◆ WORK REQUIRED ◆
Leave out the images and return all the data word for word.

*** RECORDS SUPPLIED Section Begins ***

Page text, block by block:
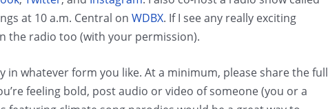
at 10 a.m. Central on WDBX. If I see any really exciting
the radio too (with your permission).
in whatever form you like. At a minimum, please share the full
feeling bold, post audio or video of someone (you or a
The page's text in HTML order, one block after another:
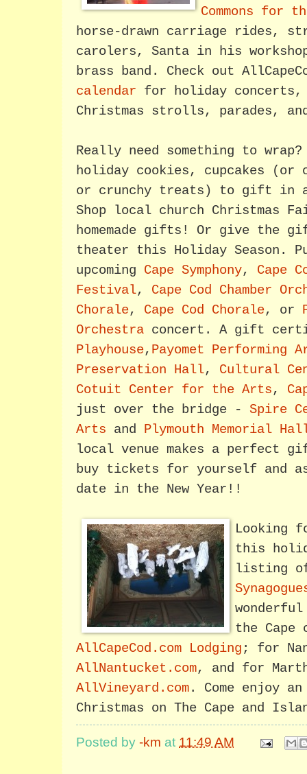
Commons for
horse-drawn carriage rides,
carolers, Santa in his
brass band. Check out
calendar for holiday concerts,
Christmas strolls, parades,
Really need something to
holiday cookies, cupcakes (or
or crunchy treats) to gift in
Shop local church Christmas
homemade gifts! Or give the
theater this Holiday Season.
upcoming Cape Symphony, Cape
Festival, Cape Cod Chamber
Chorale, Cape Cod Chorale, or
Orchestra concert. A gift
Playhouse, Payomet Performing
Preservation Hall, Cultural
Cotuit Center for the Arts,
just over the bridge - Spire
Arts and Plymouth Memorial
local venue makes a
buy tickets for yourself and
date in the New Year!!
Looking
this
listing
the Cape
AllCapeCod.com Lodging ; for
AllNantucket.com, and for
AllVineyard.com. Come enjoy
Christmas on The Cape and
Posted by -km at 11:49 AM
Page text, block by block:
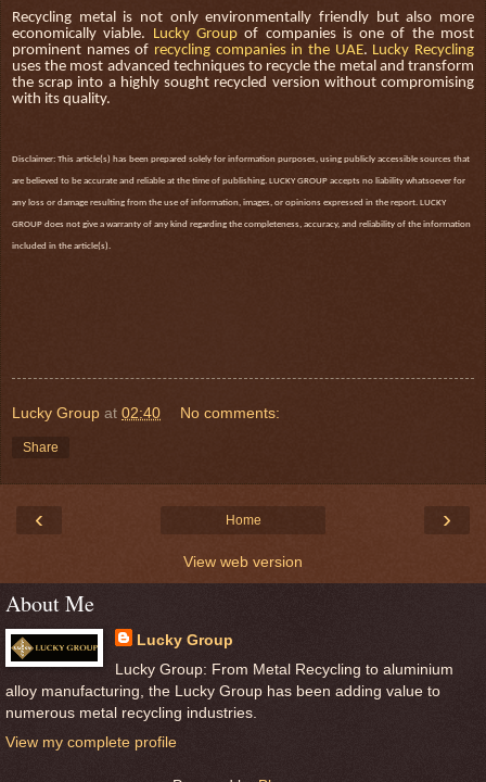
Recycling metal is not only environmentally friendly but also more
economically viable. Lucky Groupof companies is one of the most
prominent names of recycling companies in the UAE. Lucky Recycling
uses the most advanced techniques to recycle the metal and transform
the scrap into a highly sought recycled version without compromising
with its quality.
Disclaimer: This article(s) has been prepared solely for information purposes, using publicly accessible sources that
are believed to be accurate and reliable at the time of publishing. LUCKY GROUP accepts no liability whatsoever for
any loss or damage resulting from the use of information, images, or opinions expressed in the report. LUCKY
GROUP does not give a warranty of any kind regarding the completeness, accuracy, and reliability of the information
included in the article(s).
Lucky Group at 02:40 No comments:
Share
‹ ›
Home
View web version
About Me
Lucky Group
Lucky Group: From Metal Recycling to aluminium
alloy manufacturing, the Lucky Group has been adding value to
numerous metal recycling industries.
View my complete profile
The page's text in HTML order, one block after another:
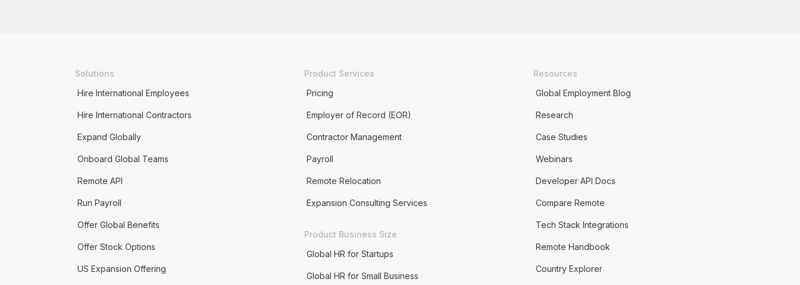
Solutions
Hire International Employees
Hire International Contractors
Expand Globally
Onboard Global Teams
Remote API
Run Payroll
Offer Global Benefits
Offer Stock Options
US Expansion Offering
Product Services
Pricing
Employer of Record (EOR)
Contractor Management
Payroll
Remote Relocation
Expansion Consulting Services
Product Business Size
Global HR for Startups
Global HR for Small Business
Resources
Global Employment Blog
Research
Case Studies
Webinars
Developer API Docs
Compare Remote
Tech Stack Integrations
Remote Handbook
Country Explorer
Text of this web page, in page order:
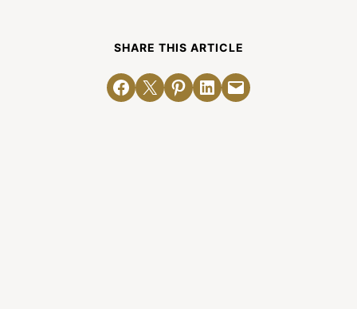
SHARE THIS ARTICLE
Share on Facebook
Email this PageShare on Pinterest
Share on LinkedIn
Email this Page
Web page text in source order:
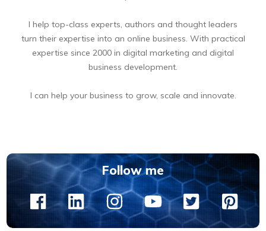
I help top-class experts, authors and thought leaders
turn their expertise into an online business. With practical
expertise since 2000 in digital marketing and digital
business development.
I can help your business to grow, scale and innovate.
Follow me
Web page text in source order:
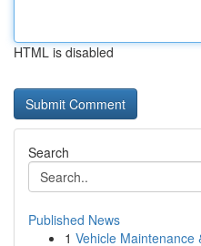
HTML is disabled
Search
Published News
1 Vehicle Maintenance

*** RECORDS SUPPLIED Section Ends ***

◆ RESPONSE BELOW ◆
Page text, block by block:
at 10 a.m. Central on WDBX. If I see any really exciting
the radio too (with your permission).
in whatever form you like. At a minimum, please share the full
feeling bold, post audio or video of someone (you or a
The page's text in HTML order, one block after another:
Commons for
horse-drawn carriage rides,
carolers, Santa in his
brass band. Check out
calendar for holiday concerts,
Christmas strolls, parades,
Really need something to
holiday cookies, cupcakes (or
or crunchy treats) to gift in
Shop local church Christmas
homemade gifts! Or give the
theater this Holiday Season.
upcoming Cape Symphony, Cape
Festival, Cape Cod Chamber
Chorale, Cape Cod Chorale, or
Orchestra concert. A gift
Playhouse, Payomet Performing
Preservation Hall, Cultural
Cotuit Center for the Arts,
just over the bridge - Spire
Arts and Plymouth Memorial
local venue makes a
buy tickets for yourself and
date in the New Year!!
Looking
this
listing
the Cape
AllCapeCod.com Lodging ; for
AllNantucket.com, and for
AllVineyard.com. Come enjoy
Christmas on The Cape and
Posted by -km at 11:49 AM
Page text, block by block:
Recycling metal is not only environmentally friendly but also more
economically viable. Lucky Groupof companies is one of the most
prominent names of recycling companies in the UAE. Lucky Recycling
uses the most advanced techniques to recycle the metal and transform
the scrap into a highly sought recycled version without compromising
with its quality.
Disclaimer: This article(s) has been prepared solely for information purposes, using publicly accessible sources that
are believed to be accurate and reliable at the time of publishing. LUCKY GROUP accepts no liability whatsoever for
any loss or damage resulting from the use of information, images, or opinions expressed in the report. LUCKY
GROUP does not give a warranty of any kind regarding the completeness, accuracy, and reliability of the information
included in the article(s).
Lucky Group at 02:40 No comments:
Share
‹ ›
Home
View web version
About Me
Lucky Group
Lucky Group: From Metal Recycling to aluminium
alloy manufacturing, the Lucky Group has been adding value to
numerous metal recycling industries.
View my complete profile
The page's text in HTML order, one block after another:
Solutions
Hire International Employees
Hire International Contractors
Expand Globally
Onboard Global Teams
Remote API
Run Payroll
Offer Global Benefits
Offer Stock Options
US Expansion Offering
Product Services
Pricing
Employer of Record (EOR)
Contractor Management
Payroll
Remote Relocation
Expansion Consulting Services
Product Business Size
Global HR for Startups
Global HR for Small Business
Resources
Global Employment Blog
Research
Case Studies
Webinars
Developer API Docs
Compare Remote
Tech Stack Integrations
Remote Handbook
Country Explorer
Text of this web page, in page order:
SHARE THIS ARTICLE
Share on Facebook
Email this PageShare on Pinterest
Share on LinkedIn
Email this Page
Web page text in source order:
I help top-class experts, authors and thought leaders
turn their expertise into an online business. With practical
expertise since 2000 in digital marketing and digital
business development.
I can help your business to grow, scale and innovate.
Follow me
Web page text in source order:
HTML is disabled
Search
Published News
1 Vehicle Maintenance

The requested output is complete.